What the Bioconductor guys have done is make this assignment valid for the ExpressionSet object itself:

> ALL[1:2,1:3]
ExpressionSet (storageMode: lockedEnvironment)
assayData: 2 features, 3 samples
element names: exprs
protocolData: none
phenoData
sampleNames: 01005 01010 03002
varLabels: cod diagnosis ... date last seen (21 total)
varMetadata: labelDescription
featureData: none
experimentData: use 'experimentData(object)'
pubMedIds: 14684422 16243790
Annotation: hgu95av2

That's either very cool or very confusing depending on where you sit.


Finally, the annotation. This requires another package:

ann = ALL@annotation
> ann
[1] "hgu95av2"

library('annaffy')
probeids <- featureNames(ALL)
symbols <- aafSymbol(probeids, 'hgu95av2')

> symbols <- aafSymbol(probeids, 'hgu95av2')
[1] "You are missing hgu95av2 looking to see if it is available."
Warning: unable to access index for repository http://brainarray.mbni.med.umich.edu/bioc/bin/macosx/leopard/contrib/2.11
Package hgu95av2 is available for download, would you like to install? [y/n]
y
Warning: unable to access index for repository http://brainarray.mbni.med.umich.edu/bioc/bin/macosx/leopard/contrib/2.11
trying URL 'http://bioconductor.org/packages/2.6/data/annotation/bin/macosx/leopard/contrib/2.11/hgu95av2_2.2.0.tgz'
Content type 'application/x-gzip' length 9340297 bytes (8.9 Mb)
opened URL
==================================================
downloaded 8.9 Mb


The downloaded packages are in
/var/folders/3g/3gHxNStTGZaWkGngOL39-++++TI/-Tmp-//RtmptUUJr1/downloaded_packages
Loading required package: hgu95av2

******* Deprecation warning *******:

The package 'hgu95av2' is deprecated and will not be supported in the future.

Instead we strongly reccomend that you should start using the 'hgu95av2.db' package.
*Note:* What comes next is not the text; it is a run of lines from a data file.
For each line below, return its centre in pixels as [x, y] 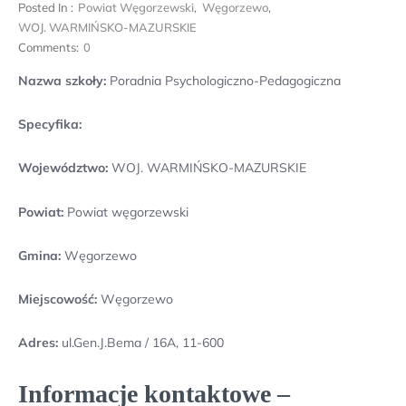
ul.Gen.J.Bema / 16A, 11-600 [143, 343]
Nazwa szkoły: [62, 81]
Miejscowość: [58, 299]
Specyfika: [50, 125]
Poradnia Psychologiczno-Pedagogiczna [223, 81]
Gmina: [39, 255]
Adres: [40, 343]
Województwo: [63, 168]
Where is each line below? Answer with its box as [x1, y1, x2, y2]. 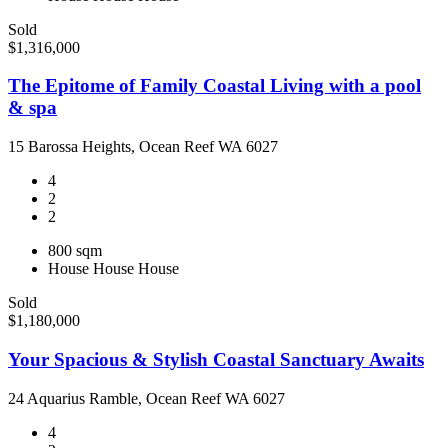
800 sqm [48, 242, 102, 260]
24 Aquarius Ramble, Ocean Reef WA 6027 [8, 389, 285, 407]
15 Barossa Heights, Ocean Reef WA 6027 [8, 138, 278, 156]
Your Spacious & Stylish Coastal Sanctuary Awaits [8, 348, 424, 370]
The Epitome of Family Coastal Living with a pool [8, 75, 421, 97]
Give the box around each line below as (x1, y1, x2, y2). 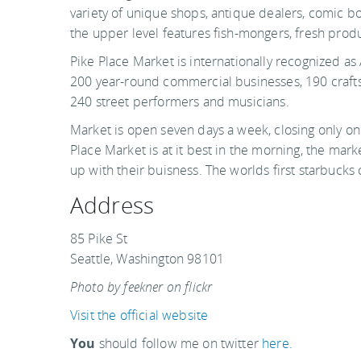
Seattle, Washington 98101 (70, 249, 224, 268)
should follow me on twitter (95, 334, 263, 352)
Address (70, 189, 154, 220)
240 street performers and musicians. (70, 92, 289, 110)
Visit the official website (70, 305, 209, 324)
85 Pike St (70, 229, 128, 247)
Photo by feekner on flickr (70, 277, 213, 296)
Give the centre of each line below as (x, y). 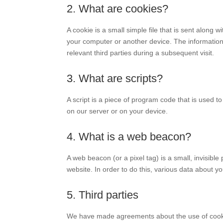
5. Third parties (103, 195)
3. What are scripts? (115, 78)
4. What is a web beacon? (129, 137)
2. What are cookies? (118, 9)
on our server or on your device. (117, 111)
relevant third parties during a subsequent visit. (141, 53)
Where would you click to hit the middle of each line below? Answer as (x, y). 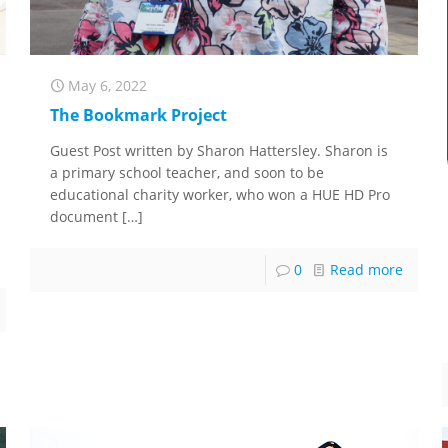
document (84, 217)
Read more (366, 270)
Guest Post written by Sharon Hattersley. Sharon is (219, 151)
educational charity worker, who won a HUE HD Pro (220, 195)
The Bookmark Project (139, 115)
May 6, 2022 (108, 86)
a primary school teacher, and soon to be (187, 173)
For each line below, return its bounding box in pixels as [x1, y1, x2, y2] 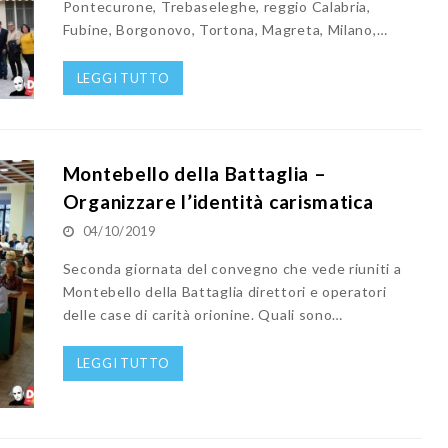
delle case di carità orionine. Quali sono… [62, 306, 344, 324]
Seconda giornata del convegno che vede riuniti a [62, 260, 402, 278]
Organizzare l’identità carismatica [62, 190, 374, 214]
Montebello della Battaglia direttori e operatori [62, 283, 387, 301]
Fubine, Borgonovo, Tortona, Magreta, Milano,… [62, 20, 388, 38]
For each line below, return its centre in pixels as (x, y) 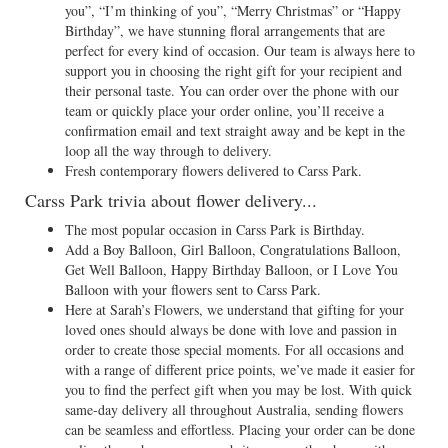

We hope you will enjoy these new packages. If you still have questions, you can search
(http://dir.gmane.org/gmane.science.biology.informatics.conductor) or ask the mailing list
(http://bioconductor.org/docs/mailList.html).

To repeat:

library('annaffy')
probeids <- featureNames(ALL)
symbols <- aafSymbol(probeids, 'hgu95av2')
> class(symbols)
[1] "aafList"
> genenames = getText(symbols)
> genenames[1:3]
[1] "MAPK3" "TIE1" "CYP2C19"
> probeids[1:3]
[1] "1000_at" "1001_at" "1002_f_at"

We'll write this all down on a couple post-it notes and put it on the monitor for reference.